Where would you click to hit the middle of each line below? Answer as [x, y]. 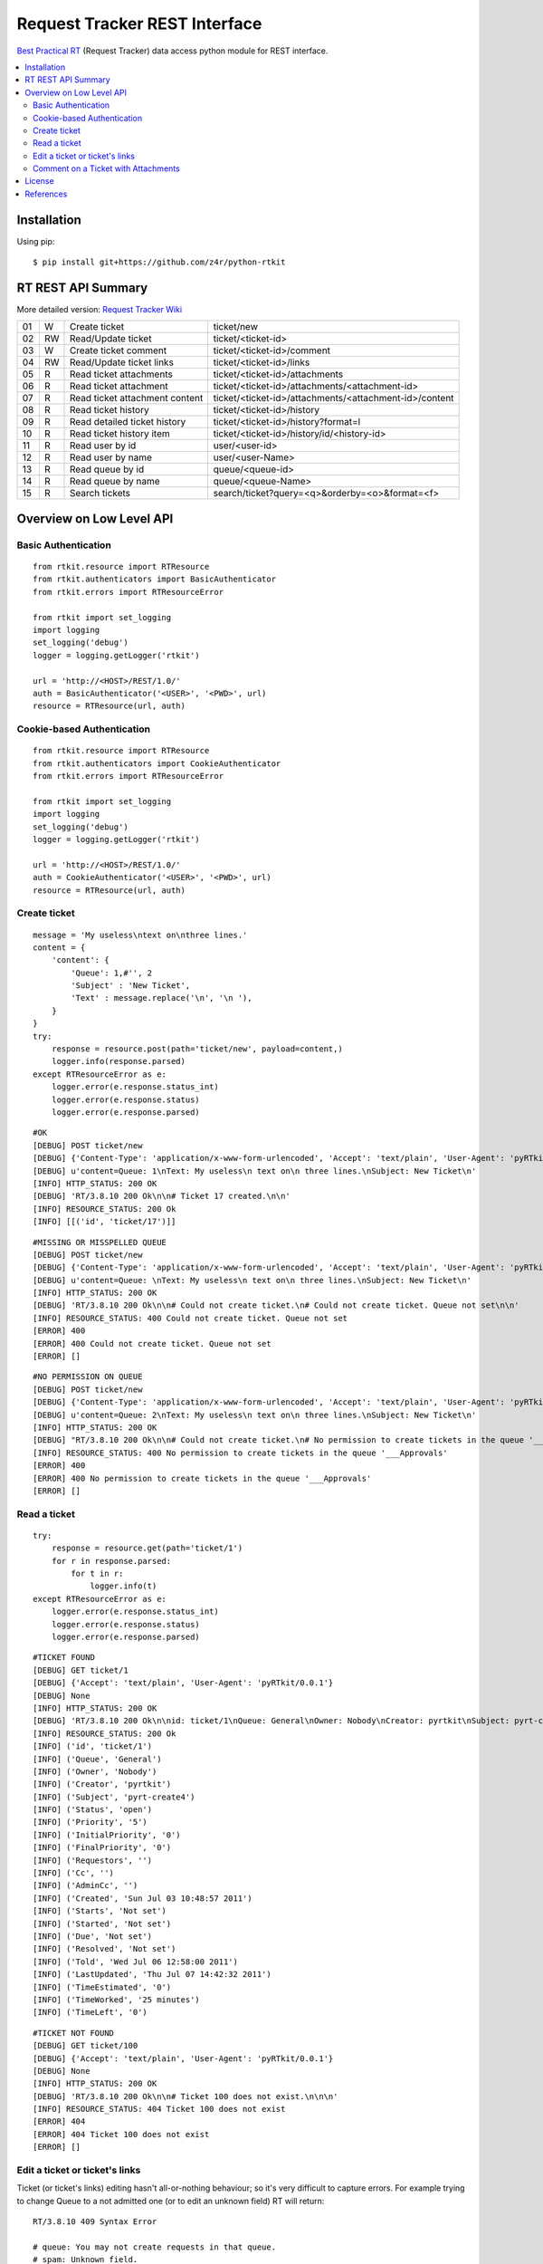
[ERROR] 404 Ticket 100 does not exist [121, 2134]
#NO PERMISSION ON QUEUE [88, 1377]
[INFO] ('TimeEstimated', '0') [102, 1987]
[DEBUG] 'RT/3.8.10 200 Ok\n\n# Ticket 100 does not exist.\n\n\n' [186, 2096]
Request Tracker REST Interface [139, 24]
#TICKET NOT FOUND [74, 2033]
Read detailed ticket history [128, 422]
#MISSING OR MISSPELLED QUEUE [100, 1242]
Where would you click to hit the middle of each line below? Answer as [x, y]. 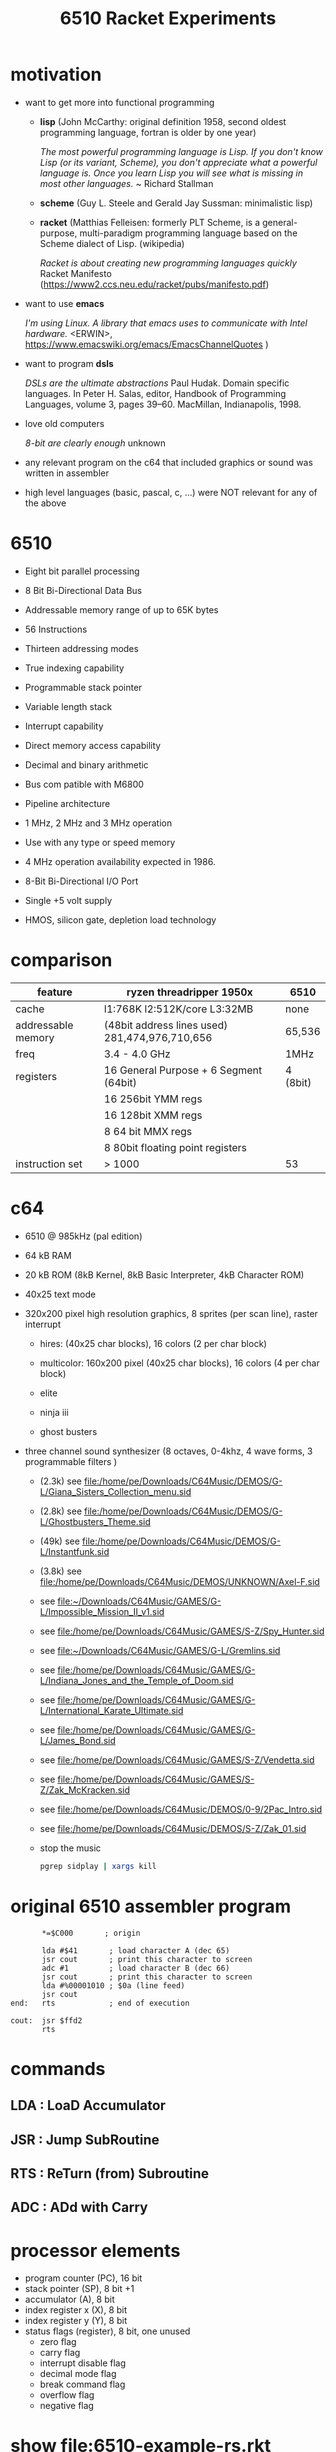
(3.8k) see [60, 1571]
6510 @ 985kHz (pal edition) [83, 1236]
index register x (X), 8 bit [76, 2310]
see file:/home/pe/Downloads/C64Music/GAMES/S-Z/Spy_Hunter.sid [182, 1631]
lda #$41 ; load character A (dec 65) [135, 1950]
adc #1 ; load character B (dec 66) [135, 1968]
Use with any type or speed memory [100, 842]
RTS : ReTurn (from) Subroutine [110, 2173]
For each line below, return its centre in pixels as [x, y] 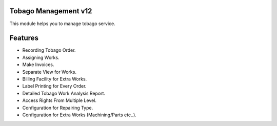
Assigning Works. [41, 57]
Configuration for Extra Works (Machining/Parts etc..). [80, 115]
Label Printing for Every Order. [54, 86]
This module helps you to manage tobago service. [62, 24]
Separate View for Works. [50, 72]
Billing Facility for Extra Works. [55, 79]
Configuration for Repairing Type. [58, 108]
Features [24, 38]
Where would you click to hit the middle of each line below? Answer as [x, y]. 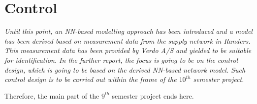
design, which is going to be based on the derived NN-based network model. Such [125, 69]
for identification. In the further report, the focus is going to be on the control [121, 60]
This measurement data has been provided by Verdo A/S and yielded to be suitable [128, 50]
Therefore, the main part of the [52, 95]
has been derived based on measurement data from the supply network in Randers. [128, 40]
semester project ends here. [153, 95]
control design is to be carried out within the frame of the [91, 79]
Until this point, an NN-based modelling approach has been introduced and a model [128, 31]
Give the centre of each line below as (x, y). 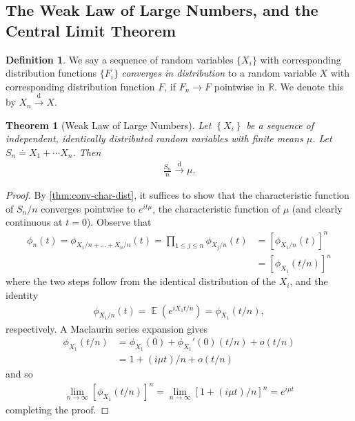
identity (22, 295)
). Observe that (119, 222)
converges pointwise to (88, 208)
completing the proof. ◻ (58, 410)
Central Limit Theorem (91, 30)
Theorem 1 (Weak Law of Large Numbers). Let (109, 125)
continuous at (34, 222)
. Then (87, 151)
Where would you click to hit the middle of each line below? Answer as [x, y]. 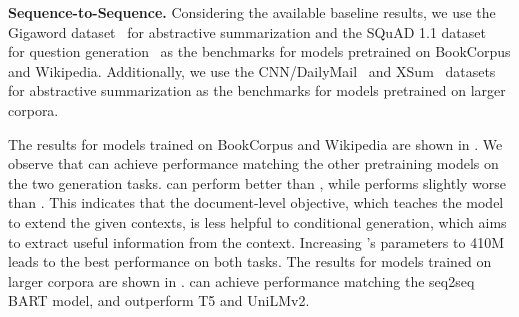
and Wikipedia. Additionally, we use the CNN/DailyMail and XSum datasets [252, 70]
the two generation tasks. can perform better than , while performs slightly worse [257, 182]
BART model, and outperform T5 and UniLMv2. [159, 300]
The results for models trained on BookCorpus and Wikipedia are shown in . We [255, 143]
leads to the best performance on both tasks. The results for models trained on [250, 261]
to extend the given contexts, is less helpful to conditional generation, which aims [257, 221]
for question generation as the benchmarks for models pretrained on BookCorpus [259, 51]
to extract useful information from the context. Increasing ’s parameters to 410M [256, 241]
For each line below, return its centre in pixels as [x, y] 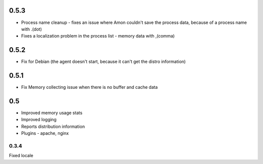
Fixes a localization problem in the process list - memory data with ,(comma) [98, 36]
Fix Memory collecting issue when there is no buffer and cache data [89, 87]
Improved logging [39, 120]
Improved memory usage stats [52, 113]
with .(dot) [32, 29]
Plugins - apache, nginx [45, 133]
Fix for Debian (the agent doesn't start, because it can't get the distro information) [103, 61]
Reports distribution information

- - - - - - -

Required work — Repeat the material above exactly. Leave every picture out of it.

Task solution —
Where would you click to hit the middle of each line below? Answer as [x, y]. 
[ERROR] 404 Ticket 100 does not exist [121, 2134]
#NO PERMISSION ON QUEUE [88, 1377]
[INFO] ('TimeEstimated', '0') [102, 1987]
[DEBUG] 'RT/3.8.10 200 Ok\n\n# Ticket 100 does not exist.\n\n\n' [186, 2096]
Request Tracker REST Interface [139, 24]
#TICKET NOT FOUND [74, 2033]
Read detailed ticket history [128, 422]
#MISSING OR MISSPELLED QUEUE [100, 1242]
Where would you click to hit the middle of each line below? Answer as [x, y]. 
(3.8k) see [60, 1571]
6510 @ 985kHz (pal edition) [83, 1236]
index register x (X), 8 bit [76, 2310]
see file:/home/pe/Downloads/C64Music/GAMES/S-Z/Spy_Hunter.sid [182, 1631]
lda #$41 ; load character A (dec 65) [135, 1950]
adc #1 ; load character B (dec 66) [135, 1968]
Use with any type or speed memory [100, 842]
RTS : ReTurn (from) Subroutine [110, 2173]
For each line below, return its centre in pixels as [x, y] 
Assigning Works. [41, 57]
Configuration for Extra Works (Machining/Parts etc..). [80, 115]
Label Printing for Every Order. [54, 86]
This module helps you to manage tobago service. [62, 24]
Separate View for Works. [50, 72]
Billing Facility for Extra Works. [55, 79]
Configuration for Repairing Type. [58, 108]
Features [24, 38]
Where would you click to hit the middle of each line below? Answer as [x, y]. 
design, which is going to be based on the derived NN-based network model. Such [125, 69]
for identification. In the further report, the focus is going to be on the control [121, 60]
This measurement data has been provided by Verdo A/S and yielded to be suitable [128, 50]
Therefore, the main part of the [52, 95]
has been derived based on measurement data from the supply network in Randers. [128, 40]
semester project ends here. [153, 95]
control design is to be carried out within the frame of the [91, 79]
Until this point, an NN-based modelling approach has been introduced and a model [128, 31]
Give the centre of each line below as (x, y). 
identity (22, 295)
). Observe that (119, 222)
converges pointwise to (88, 208)
completing the proof. ◻ (58, 410)
Central Limit Theorem (91, 30)
Theorem 1 (Weak Law of Large Numbers). Let (109, 125)
continuous at (34, 222)
. Then (87, 151)
Where would you click to hit the middle of each line below? Answer as [x, y]. 
and Wikipedia. Additionally, we use the CNN/DailyMail and XSum datasets [252, 70]
the two generation tasks. can perform better than , while performs slightly worse [257, 182]
BART model, and outperform T5 and UniLMv2. [159, 300]
The results for models trained on BookCorpus and Wikipedia are shown in . We [255, 143]
leads to the best performance on both tasks. The results for models trained on [250, 261]
to extend the given contexts, is less helpful to conditional generation, which aims [257, 221]
for question generation as the benchmarks for models pretrained on BookCorpus [259, 51]
to extract useful information from the context. Increasing ’s parameters to 410M [256, 241]
For each line below, return its centre in pixels as [x, y] 
Fixes a localization problem in the process list - memory data with ,(comma) [98, 36]
Fix Memory collecting issue when there is no buffer and cache data [89, 87]
Improved logging [39, 120]
Improved memory usage stats [52, 113]
with .(dot) [32, 29]
Plugins - apache, nginx [45, 133]
Fix for Debian (the agent doesn't start, because it can't get the distro information) [103, 61]
Reports distribution information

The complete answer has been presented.